Naked faceless men climbing out of holes in the sky was not normal, and was also not some figment of her imagination.

"Hey Madonna…" Sango knew that voice. Sango hated that voice. Mukotsu. "I heard you finally went off the deep end."

Fun fact. Mukotsu was the one who gave Sango that wonderful nickname. Back when she saw traffic duty more than the beat. Because Madonna wore traffic cones over her tits back in the 1980s. It was only creative in that Muk could keep the higher-ups safe from a discrimination lawsuit.

"Fuck off Muk," Sango scowled. She really didn't need this bullshit right now. Not that she ever needed his bullshit. "Don't you have jaywalkers to ticket?"

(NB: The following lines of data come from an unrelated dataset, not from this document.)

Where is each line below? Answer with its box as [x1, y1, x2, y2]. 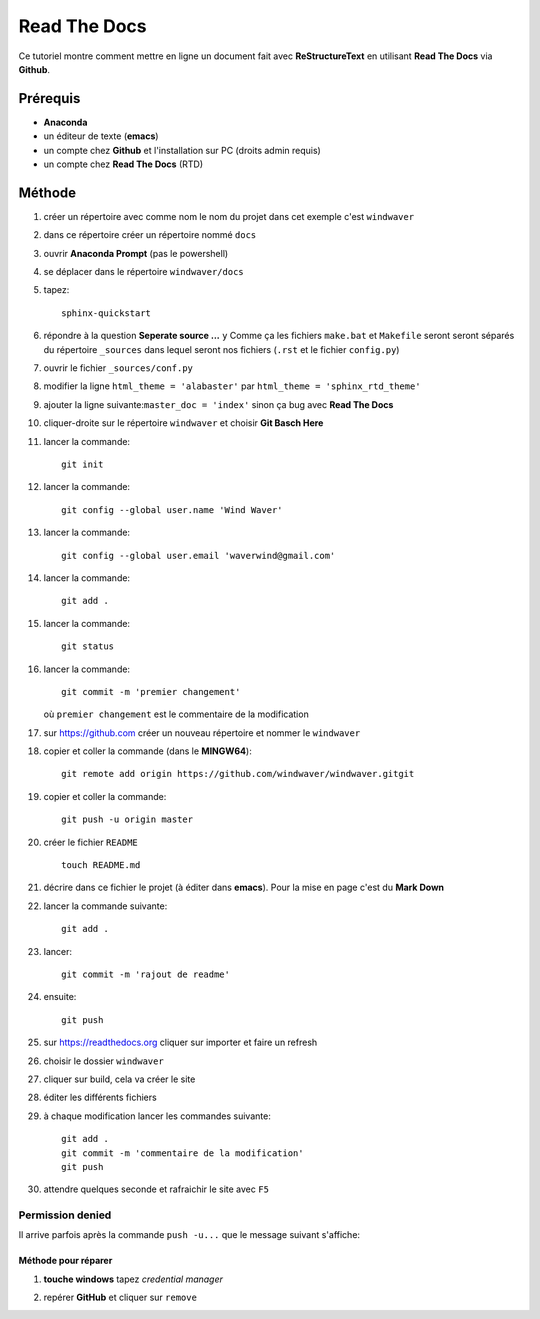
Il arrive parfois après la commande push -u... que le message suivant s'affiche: [18, 1229, 360, 1241]
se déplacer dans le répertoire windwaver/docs [43, 266, 244, 278]
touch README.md [61, 860, 141, 871]
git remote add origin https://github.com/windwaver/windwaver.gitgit [61, 768, 415, 780]
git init [61, 459, 104, 470]
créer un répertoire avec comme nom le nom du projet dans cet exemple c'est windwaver [43, 210, 415, 222]
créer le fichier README [43, 836, 139, 848]
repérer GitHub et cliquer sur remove [43, 1291, 197, 1304]
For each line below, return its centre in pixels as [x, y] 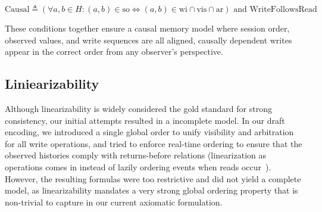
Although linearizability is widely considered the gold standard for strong [138, 108]
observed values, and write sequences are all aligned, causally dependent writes [149, 40]
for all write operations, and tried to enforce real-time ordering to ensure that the [154, 143]
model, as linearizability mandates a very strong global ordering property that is [151, 190]
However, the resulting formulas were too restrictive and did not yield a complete [153, 178]
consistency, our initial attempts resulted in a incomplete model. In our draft [145, 120]
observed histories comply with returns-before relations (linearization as [136, 155]
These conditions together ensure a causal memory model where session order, [147, 28]
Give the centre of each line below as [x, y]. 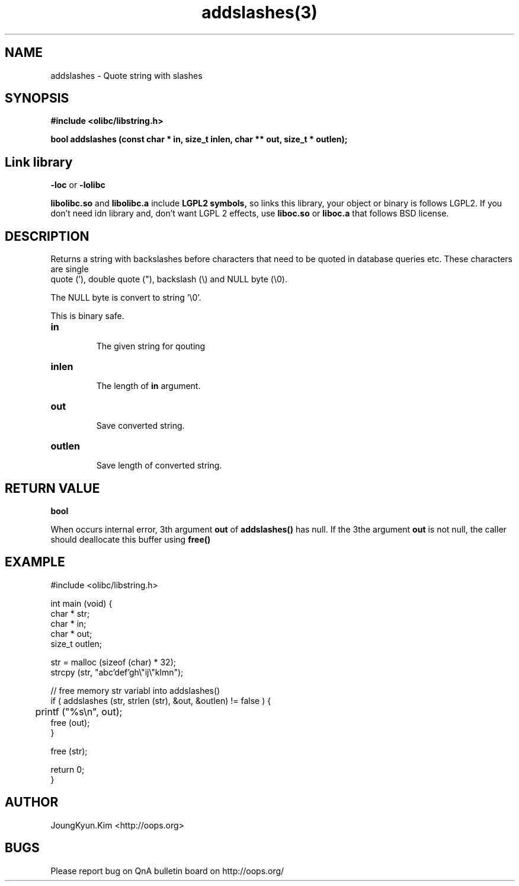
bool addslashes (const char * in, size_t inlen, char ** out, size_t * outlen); [199, 139]
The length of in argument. [148, 386]
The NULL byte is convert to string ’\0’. [126, 298]
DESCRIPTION [47, 236]
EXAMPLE [35, 562]
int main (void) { [81, 603]
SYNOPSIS [37, 98]
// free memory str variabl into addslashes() [135, 690]
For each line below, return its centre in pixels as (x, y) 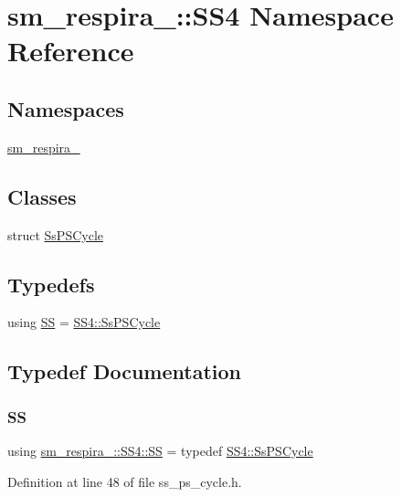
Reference (71, 51)
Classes (42, 196)
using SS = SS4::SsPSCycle (84, 322)
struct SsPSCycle (56, 234)
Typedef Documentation (124, 371)
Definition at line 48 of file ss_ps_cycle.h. (125, 481)
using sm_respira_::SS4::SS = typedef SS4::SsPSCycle (160, 450)
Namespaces (66, 108)
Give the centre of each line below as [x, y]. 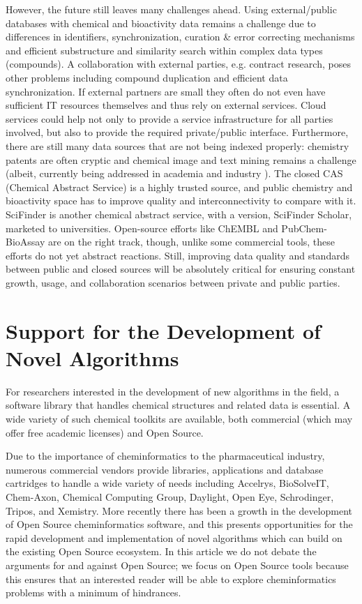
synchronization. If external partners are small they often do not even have [166, 91]
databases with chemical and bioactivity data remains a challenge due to [161, 23]
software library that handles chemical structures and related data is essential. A [178, 405]
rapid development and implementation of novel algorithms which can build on [174, 537]
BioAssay [25, 242]
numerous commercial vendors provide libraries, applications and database [165, 469]
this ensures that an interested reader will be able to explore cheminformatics [171, 579]
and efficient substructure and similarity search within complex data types [164, 50]
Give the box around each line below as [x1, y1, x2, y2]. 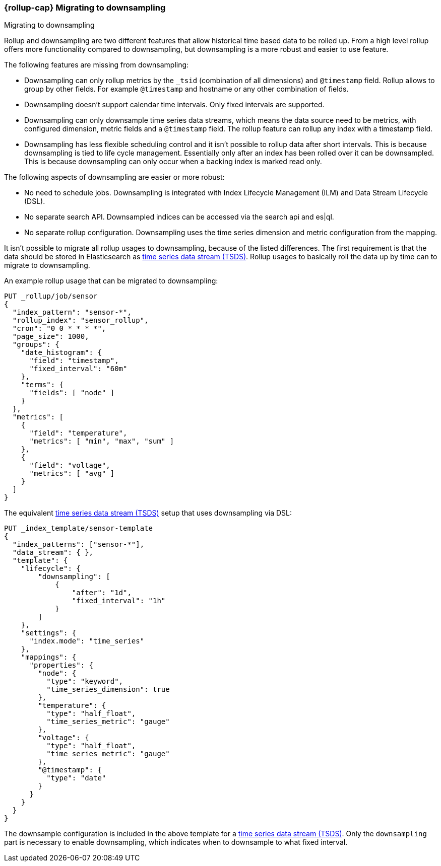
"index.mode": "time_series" [29, 637, 145, 645]
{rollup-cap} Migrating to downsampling [4, 3, 166, 13]
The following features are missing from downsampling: [4, 60, 189, 69]
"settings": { [21, 629, 77, 637]
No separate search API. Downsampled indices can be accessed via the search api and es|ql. [24, 212, 334, 222]
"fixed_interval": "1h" [72, 597, 166, 605]
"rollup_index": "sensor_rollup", [12, 316, 149, 325]
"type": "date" [46, 774, 106, 782]
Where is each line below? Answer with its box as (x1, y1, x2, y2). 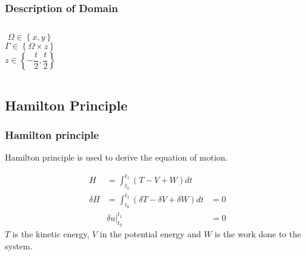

"Word on the street is you saw 'a ghost,'" Muk mocked, leaning so close to Sango she could smell his rancid breath.

Cops were worse gossips than middle schoolers.

"None of your business." Sango stood up, and turned to leave the precinct. "Just… taking some vacation time."

"With your new extra free time, you could entertain me." Muk never gave up.

She'd said no. She'd said fuck no. She'd told him to leave her alone. And yet, he still persisted.
She'd even reported him for harassment, and she'd been the one labeled a troublemaker.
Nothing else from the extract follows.